12 de enero de 2018. Cines Ocimax, Gijón.
El afán por entregar una carta de Vincent a Theo es el hilo conductor de la investigación que emprende el hijo del cartero un año después de la muerte de Van Gogh. Así se reconstruyen los últimos tiempos del artista en Auvers y la forma en que lo trataron las gentes del lugar.
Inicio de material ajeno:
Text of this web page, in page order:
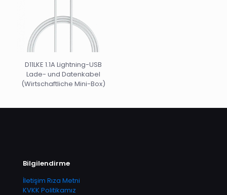
D11LKE 1.1A Lightning-USB
Lade- und Datenkabel
(Wirtschaftliche Mini-Box)
Bilgilendirme
İletişim Rıza Metni
KVKK Politikamız
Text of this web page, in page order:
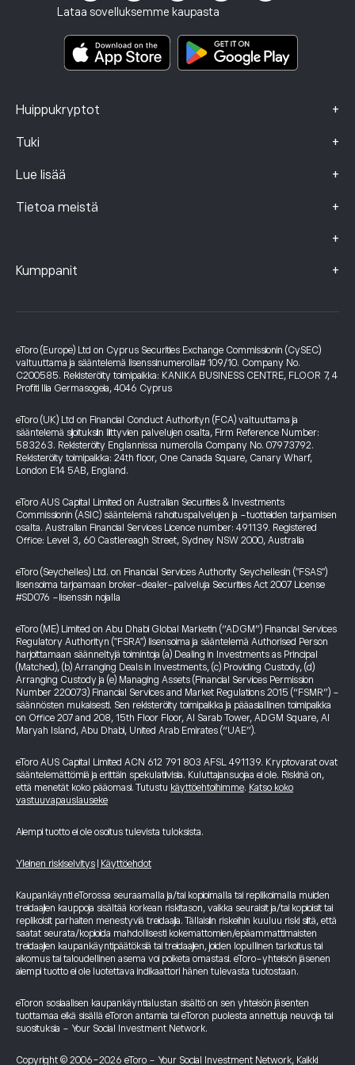
Lataa sovelluksemme kaupasta
Huippukryptot +
Tuki +
Lue lisää +
Tietoa meistä +
+
Keskeistä tietoa sisältävät asiakirjat
Valitustiedot (FCA-asiakkaat)
Kumppanit +
Sijoitusvakuutus
eToro (Europe) Ltd on Cyprus Securities Exchange Commissionin (CySEC)
valtuuttama ja sääntelemä lisenssinumerolla# 109/10. Company No.
C200585. Rekisteröity toimipaikka: KANIKA BUSINESS CENTRE, FLOOR 7, 4
Profiti Ilia Germasogeia, 4046 Cyprus
eToro (UK) Ltd on Financial Conduct Authorityn (FCA) valtuuttama ja
sääntelemä sijoituksiin liittyvien palvelujen osalta, Firm Reference Number:
583263. Rekisteröity Englannissa numerolla Company No. 07973792.
Rekisteröity toimipaikka: 24th floor, One Canada Square, Canary Wharf,
London E14 5AB, England.
eToro AUS Capital Limited on Australian Securities & Investments
Commissionin (ASIC) sääntelemä rahoituspalvelujen ja -tuotteiden tarjoamisen
osalta. Australian Financial Services Licence number: 491139. Registered
Office: Level 3, 60 Castlereagh Street, Sydney NSW 2000, Australia
eToro (Seychelles) Ltd. on Financial Services Authority Seychellesin ("FSAS")
lisensoima tarjoamaan broker-dealer-palveluja Securities Act 2007 License
#SD076 -lisenssin nojalla
eToro (ME) Limited on Abu Dhabi Global Marketin (“ADGM”) Financial Services
Regulatory Authorityn ("FSRA") lisensoima ja sääntelemä Authorised Person
harjoittamaan säänneltyjä toimintoja (a) Dealing in Investments as Principal
(Matched), (b) Arranging Deals in Investments, (c) Providing Custody, (d)
Arranging Custody ja (e) Managing Assets (Financial Services Permission
Number 220073) Financial Services and Market Regulations 2015 (“FSMR”) -
säännösten mukaisesti. Sen rekisteröity toimipaikka ja pääasiallinen toimipaikka
on Office 207 and 208, 15th Floor Floor, Al Sarab Tower, ADGM Square, Al
Maryah Island, Abu Dhabi, United Arab Emirates (“UAE”).
eToro AUS Capital Limited ACN 612 791 803 AFSL 491139. Kryptovarat ovat
sääntelemättömiä ja erittäin spekulatiivisia. Kuluttajansuojaa ei ole. Riskinä on,
että menetät koko pääomasi. Tutustu käyttöehtoihimme. Katso koko
vastuuvapauslauseke
Aiempi tuotto ei ole osoitus tulevista tuloksista.
Yleinen riskiselvitys Käyttöehdot
Kaupankäynti eTorossa seuraamalla ja/tai kopioimalla tai replikoimalla muiden
treidaajien kauppoja sisältää korkean riskitason, vaikka seuraisit ja/tai kopioisit tai
replikoisit parhaiten menestyviä treidaajia. Tällaisiin riskeihin kuuluu riski siitä, että
saatat seurata/kopioida mahdollisesti kokemattomien/epäammattimaisten
treidaajien kaupankäyntipäätöksiä tai treidaajien, joiden lopullinen tarkoitus tai
aikomus tai taloudellinen asema voi poiketa omastasi. eToro-yhteisön jäsenen
aiempi tuotto ei ole luotettava indikaattori hänen tulevasta tuotostaan.
eToron sosiaalisen kaupankäyntialustan sisältö on sen yhteisön jäsenten
tuottamaa eikä sisällä eToron antamia tai eToron puolesta annettuja neuvoja tai
suosituksia - Your Social Investment Network.
Copyright © 2006-2026 eToro - Your Social Investment Network, Kaikki
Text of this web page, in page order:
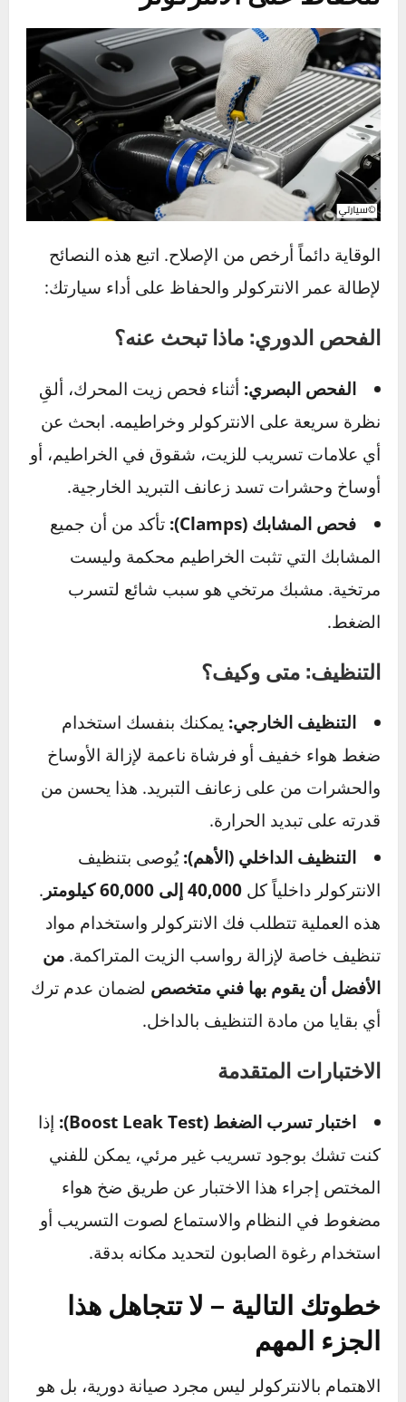
الصيانة
سهلة، تقتصر على
التنظيف والفحص
البصري.
المضخة
والمكونات
الإضافية.
لمن هو
الأنسب؟
للسيارات اليومية
والسيارات ذات
للسيارات
الرياضية،
سيارات السباق،
والمحركات
الصيانة والوقاية – دليل الخبراء
للحفاظ على الانتركولر
الوقاية دائماً أرخص من الإصلاح. اتبع هذه النصائح
الفحص الدوري: ماذا تبحث عنه؟
الفحص البصري: أثناء فحص زيت المحرك، ألقِ
نظرة سريعة على الانتركولر وخراطيمه. ابحث عن
أي علامات تسريب للزيت، شقوق في الخراطيم، أو
أوساخ وحشرات تسد زعانف التبريد الخارجية.
فحص المشابك (Clamps):
تأكد من أن جميع
المشابك التي تثبت الخراطيم محكمة وليست
مرتخية. مشبك مرتخي هو سبب شائع لتسرب
الضغط.
ضغط هواء خفيف أو فرشاة ناعمة لإزالة الأوساخ
والحشرات من على زعانف التبريد. هذا يحسن من
قدرته على تبديد الحرارة.
التنظيف الداخلي (الأهم):
يُوصى بتنظيف
هذه العملية تتطلب فك الانتركولر واستخدام مواد
تنظيف خاصة لإزالة رواسب الزيت المتراكمة.
الأفضل أن يقوم بها فني متخصصلضمان عدم ترك
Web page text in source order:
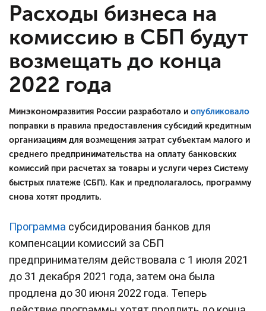
Расходы бизнеса на
комиссию в СБП будут
возмещать до конца
2022 года
Минэкономразвития России разработало и опубликовало
поправки в правила предоставления субсидий кредитным
организациям для возмещения затрат субъектам малого и
среднего предпринимательства на оплату банковских
комиссий при расчетах за товары и услуги через Систему
быстрых платеже (СБП). Как и предполагалось, программу
снова хотят продлить.
Программа субсидирования банков для
компенсации комиссий за СБП
предпринимателям действовала с 1 июля 2021
до 31 декабря 2021 года, затем она была
продлена до 30 июня 2022 года. Теперь
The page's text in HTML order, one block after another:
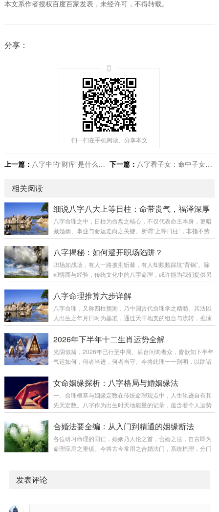
本文系作者授权百度百家发表，未经许可，不得转载。
分享：
扫一扫在手机阅读、分享本文
上一篇： 八字中的“财库”是什么？有库就一定有钱吗？ 下一篇： 八字看子女：命中子女是多是少？未来出息如何？
相关阅读
细说八字八大上等日柱：命带贵气，福泽深厚
八字命理之中，日柱为命盘之核心，不仅代表命主本身，更暗
藏婚姻、事业与命运走向之关键。所谓“上等日柱”，非指不劳
而获，而是先天格局优良，如同手握一副好牌——有了好底
子，再加以勤勉精进，自然更易成就。今日便为诸位细数命理
甲寅日柱——坐禄通根，栋梁之材天干甲木为参天大树，地支
寅木为甲木之临官禄地。根基深扎，生命力极强，故称“坐禄通
立精神，不喜依附他人。行事果决，能在事业上独...
八字揭秘：如何避开职场陷阱？
职场如战场，有人一路披荆斩棘，有人却频频踩坑“背锅”。除
却情商与经验，传统文化中的八字命理，或许能为我们提供另
一种理解职场人际关系的视角。第一章：为什么有些人总能巧
妙避开职场陷阱？仔细观察，身边总有这样一类人：工作量不
经心，实则每一步都踩在安全线上。命理学中，这类人往往八
字偏阴。偏阴并非“阴险”，而是指命格中阴性气场较重，带来
阳，但年、月、时三柱皆阴。表面温和文静，实则内...
八字命理推算六步详解
八字命理，又称四柱预测，乃中国古代命理学之精髓。其法以
人出生之年月日时为基准，通过天干地支的组合与流转，推演
其一生的吉凶祸福。以下六步，构成八字命理推算之完整框
架。第一步：排八字（立基）排八字，为命理推算之起点。将
每柱一干一支，合称“八字”。四柱主应年柱祖辈根基，家族渊
源月柱父母兄弟，成长环境日柱自身核心，命主本体时柱晚年
架。八字排出后，此后一切分析皆以此为根基，故排盘...
2026年下半年十二生肖运势全解
光阴似箭，2026年已行至中局。后台问询者众，皆欲知下半年
气运如何，何者当进，何者当守。今将此理一一剖明，以助诸
位观势而行。第一章：下半年整体气运总纲2026年为丙午年
（火马），下半年气运关键词为：转机、突破、变数。月份农
顺势而为8月未月★★★★ 稳定财运积累，宜稳扎稳打9月申月
★★★★★ 爆发金水相生，财运之高峰10月酉月★★★★ 收
破财12月亥月★★★★ 收官...
女命姻缘探析：八字格局与婚姻缘法
一、命理根基与姻缘定数在传统命理观点中，人生轨迹自有其
先天定数。八字作为出生时天地能量的记录，蕴含着个人运势
的密码。所谓“姻缘天定”，即指每个人命局中早已隐含婚姻的
早晚、顺逆之势。有人早婚得良缘，有人晚婚方安定，皆可从
字无官星命理特征：女命以正官为夫星，八字中若无官星显
现，或官星藏于墓库，则象征与夫缘浅，异性缘分薄弱。化解
合婚法要全编：从入门到精通的姻缘断法
各位研习命理的同仁，婚姻乃人伦之首，合婚之法，自古即为
命理应用之重镇。今将古今常用之合婚法门，系统梳理，分门
别类，汇编成册，旨在为诸位提供一套从基础到深入、从表象
煞法：检视双方八字中不利婚姻的特定神煞。男忌：阴差阳错
发表评论
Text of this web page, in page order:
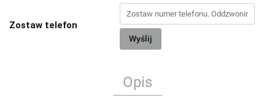
Zostaw telefon
Wyślij
Opis
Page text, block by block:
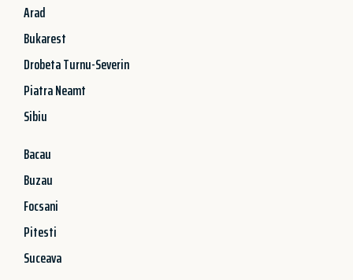
Arad
Bukarest
Drobeta Turnu-Severin
Piatra Neamt
Sibiu
Bacau
Buzau
Focsani
Pitesti
Suceava
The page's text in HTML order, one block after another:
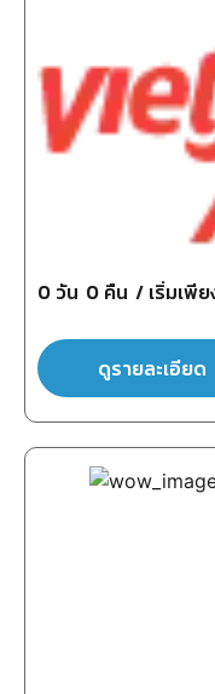
0 วัน 0 คืน / เริ่มเพี
ดูรายละเอียด
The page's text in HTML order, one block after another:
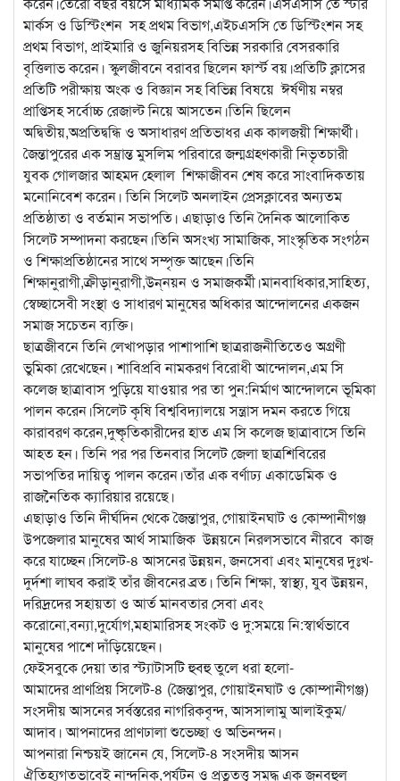
মার্কস ও ডিস্টিংশন সহ প্রথম বিভাগ,এইচএসসি তে ডিস্টিংশন সহ
প্রথম বিভাগ, প্রাইমারি ও জুনিয়রসহ বিভিন্ন সরকারি বেসরকারি
বৃত্তিলাভ করেন। স্কুলজীবনে বরাবর ছিলেন ফার্স্ট বয়।প্রতিটি ক্লাসের
প্রতিটি পরীক্ষায় অংক ও বিজ্ঞান সহ বিভিন্ন বিষয়ে ঈর্ষণীয় নম্বর
প্রাপ্তিসহ সর্বোচ্চ রেজাল্ট নিয়ে আসতেন।তিনি ছিলেন
অদ্বিতীয়,অপ্রতিদ্বন্ধি ও অসাধারণ প্রতিভাধর এক কালজয়ী শিক্ষার্থী।
জৈন্তাপুরের এক সম্ভ্রান্ত মুসলিম পরিবারে জন্মগ্রহণকারী নিভৃতচারী
যুবক গোলজার আহমদ হেলাল শিক্ষাজীবন শেষ করে সাংবাদিকতায়
মনোনিবেশ করেন। তিনি সিলেট অনলাইন প্রেসক্লাবের অন্যতম
প্রতিষ্ঠাতা ও বর্তমান সভাপতি। এছাড়াও তিনি দৈনিক আলোকিত
সিলেট সম্পাদনা করছেন।তিনি অসংখ্য সামাজিক, সাংস্কৃতিক সংগঠন
ও শিক্ষাপ্রতিষ্ঠানের সাথে সম্পৃক্ত আছেন।তিনি
শিক্ষানুরাগী,ক্রীড়ানুরাগী,উন্নয়ন ও সমাজকর্মী।মানবাধিকার,সাহিত্য,
স্বেচ্ছাসেবী সংস্থা ও সাধারণ মানুষের অধিকার আন্দোলনের একজন
সমাজ সচেতন ব্যক্তি।
ছাত্রজীবনে তিনি লেখাপড়ার পাশাপাশি ছাত্ররাজনীতিতেও অগ্রণী
ভুমিকা রেখেছেন। শাবিপ্রবি নামকরণ বিরোধী আন্দোলন,এম সি
কলেজ ছাত্রাবাস পুড়িয়ে যাওয়ার পর তা পুন:নির্মাণ আন্দোলনে ভূমিকা
পালন করেন।সিলেট কৃষি বিশ্ববিদ্যালয়ে সন্ত্রাস দমন করতে গিয়ে
কারাবরণ করেন,দুষ্কৃতিকারীদের হাত এম সি কলেজ ছাত্রাবাসে তিনি
আহত হন। তিনি পর পর তিনবার সিলেট জেলা ছাত্রশিবিরের
সভাপতির দায়িত্ব পালন করেন।তাঁর এক বর্ণাঢ্য একাডেমিক ও
রাজনৈতিক ক্যারিয়ার রয়েছে।
এছাড়াও তিনি দীর্ঘদিন থেকে জৈন্তাপুর, গোয়াইনঘাট ও কোম্পানীগঞ্জ
উপজেলার মানুষের আর্থ সামাজিক উন্নয়নে নিরলসভাবে নীরবে কাজ
করে যাচ্ছেন।সিলেট-৪ আসনের উন্নয়ন, জনসেবা এবং মানুষের দুঃখ-
দুর্দশা লাঘব করাই তাঁর জীবনের ব্রত। তিনি শিক্ষা, স্বাস্থ্য, যুব উন্নয়ন,
দরিদ্রদের সহায়তা ও আর্ত মানবতার সেবা এবং
করোনো,বন্যা,দুর্যোগ,মহামারিসহ সংকট ও দু:সময়ে নি:স্বার্থভাবে
মানুষের পাশে দাঁড়িয়েছেন।
ফেইসবুকে দেয়া তার স্ট্যাটাসটি হুবহু তুলে ধরা হলো-
আমাদের প্রাণপ্রিয় সিলেট-৪ (জৈন্তাপুর, গোয়াইনঘাট ও কোম্পানীগঞ্জ)
সংসদীয় আসনের সর্বস্তরের নাগরিকবৃন্দ, আসসালামু আলাইকুম/
আদাব। আপনাদের প্রাণঢালা শুভেচ্ছা ও অভিনন্দন।
আপনারা নিশ্চয়ই জানেন যে, সিলেট-৪ সংসদীয় আসন
ঐতিহ্যগতভাবেই নান্দনিক,পর্যটন ও প্রত্নতত্ত্ব সমৃদ্ধ এক জনবহুল

El cine y la pintura pueden llevarse muy bien. Buenos ejemplos de ello son películas como El sol del membrillo, ese diálogo sublime entre dos artes que se afanan por detener y comprender el tiempo; Mr. Turner, la magnífica película en la que Mike Leigh retrató con Timothy Spall la madurez de aquel pintor; o Shirley: visiones de una realidad, la cautivadora propuesta de Gustav Deutsch que nos permitió asistir a trece fascinantes escenas inspiradas en otros tantos cuadros de Edward Hopper. La película de Leigh se centra en el artista, la de Deutsch en la obra y la de Erice sobre Antonio López en la dialéctica entre los artistas, sus obras y las dos artes. Al lado de cualquiera de ellas Loving Vincent parece un simple relato televisivo. Y no por la singularidad de esos colores y esas formas que el tenaz trabajo de muchos pintores ha hecho que parezcan proceder de la paleta de Van Gogh. Las imágenes que vemos son bellas pero las obras del holandés no parecen sugerir, como las de Hopper, un antes y un después del instante pintado que haga interesante su traslación al cine. Por otra parte, ese recurso estético tan frecuente en la animación actual de filmar las escenas con actores para luego pintarlas aporta poco si el relato es tan convencional como el de esta película. Así que Loving Vincent se queda en una simple indagación detectivesca con contenidos menos interesantes que los de la exposición sobre la enfermedad y los últimos tiempos de Van Gogh que tuvimos ocasión de ver hace año y medio en su museo de Amsterdam.